In this work, we report a reliable method for synthesizing (Au, Au/Ag core)/(TiO₂ shell) nanostructures with their plasmonic wavelengths covering the visible light region for perovskite solar cells. The mono- and bi-metallic core-shell nanoparticles exhibit tunable localized surface plasmon resonance wavelength and function as “light tentacle” to improve the photo-electricity conversion efficiency. Plasmonic nanoparticles with different sizes and shapes, different thicknesses of TiO₂ shell and Ag interlayer are found to have a strong influence on the localized surface plasmon resonance enhancement effect. The experimental photovoltaic performance of perovskite solar cells is significantly enhanced when the plasmonic nanoparticles are embedded inmesoporous TiO₂ scaffolds. A champion photo-electricity conversion efficiency of 17.85% is achieved with nanoparticles (Au/Ag, λ_LSPR = 650 nm), giving a 18.7% enhancement over that of the pristine device (15.04%). Finite-difference time-domain simulations show that nanorod Au in mesoporus TiO₂ scaffold induces the most intense electromagnetic coupling, and provides a novel emitter for photon flux in mesoporous perovskite solar cells. These theoretical results are consistent with the corresponding experimental those. Thus, enhancing the incident light intensities around 650 nm will be most favorable to the improvement of the photo-electricity conversion efficiency of perovskite solar cells.

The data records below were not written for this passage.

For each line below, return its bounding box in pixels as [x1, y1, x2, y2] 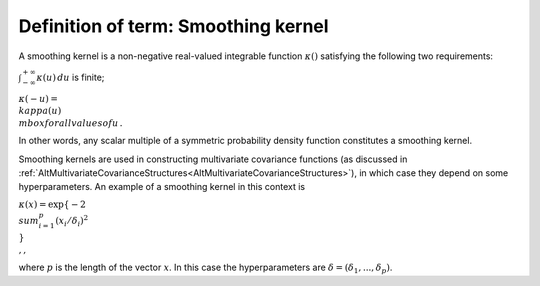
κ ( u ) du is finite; [36, 71, 105, 83]
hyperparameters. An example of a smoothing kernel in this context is [18, 181, 306, 193]
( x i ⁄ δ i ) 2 [55, 213, 89, 229]
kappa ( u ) [18, 105, 62, 117]
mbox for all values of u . [18, 117, 124, 129]
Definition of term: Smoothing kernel [18, 15, 329, 37]
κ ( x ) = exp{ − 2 [18, 198, 87, 210]
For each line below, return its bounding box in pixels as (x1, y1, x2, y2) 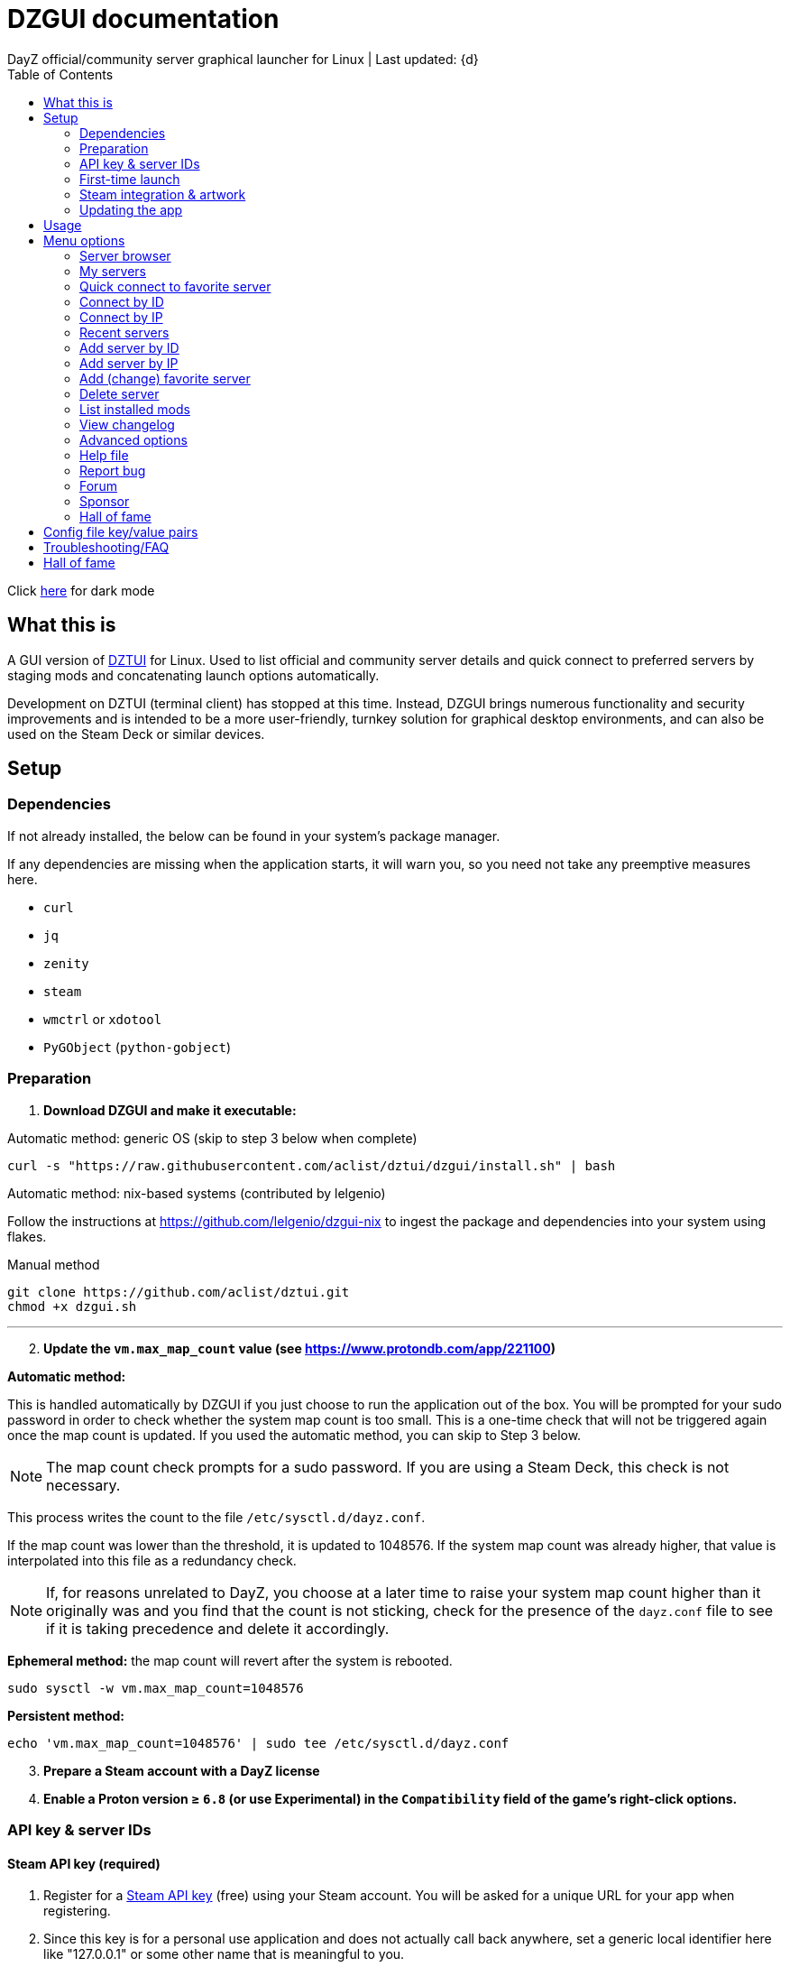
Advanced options (79, 431, 188, 448)
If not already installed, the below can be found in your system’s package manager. (7, 827, 501, 844)
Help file (79, 447, 129, 463)
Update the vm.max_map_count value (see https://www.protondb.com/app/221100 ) (43, 1340, 556, 1356)
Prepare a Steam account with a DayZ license (43, 1762, 320, 1778)
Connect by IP (79, 309, 163, 325)
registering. (43, 1903, 111, 1919)
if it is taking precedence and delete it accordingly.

在这项工作中，我们报告了一种可靠的方法，用于合成（Au，Au / Ag核）/（TiO ₂壳）纳米结构，其等离子体波长覆盖钙钛矿型太阳能电池的可见光区域。单金属和双金属核-壳纳米粒子表现出可调节的局部表面等离子体共振波长，并充当“触手”以提高光电转换效率。发现具有不同尺寸和形状，不同厚度的TiO ₂壳层和Ag中间层的等离子纳米颗粒对局部表面等离振子共振增强效应有很强的影响。当等离子纳米粒子嵌入介孔TiO _2中时，钙钛矿太阳能电池的实验光伏性能得到显着提高。脚手架。纳米粒子（Au / Ag，_λLSPR  = 650 nm）可实现17.85％的最佳光电转换效率，比原始器件（15.04％）提高了18.7％。时域有限差分模拟表明，介孔TiO ₂支架中的纳米棒Au诱导了最强的电磁耦合，并为介孔钙钛矿太阳能电池中的光子通量提供了新型发射极。这些理论结果与相应的实验结果相吻合。因此，增强650nm附近的入射光强度将最有利于钙钛矿太阳能电池的光电转换效率的提高。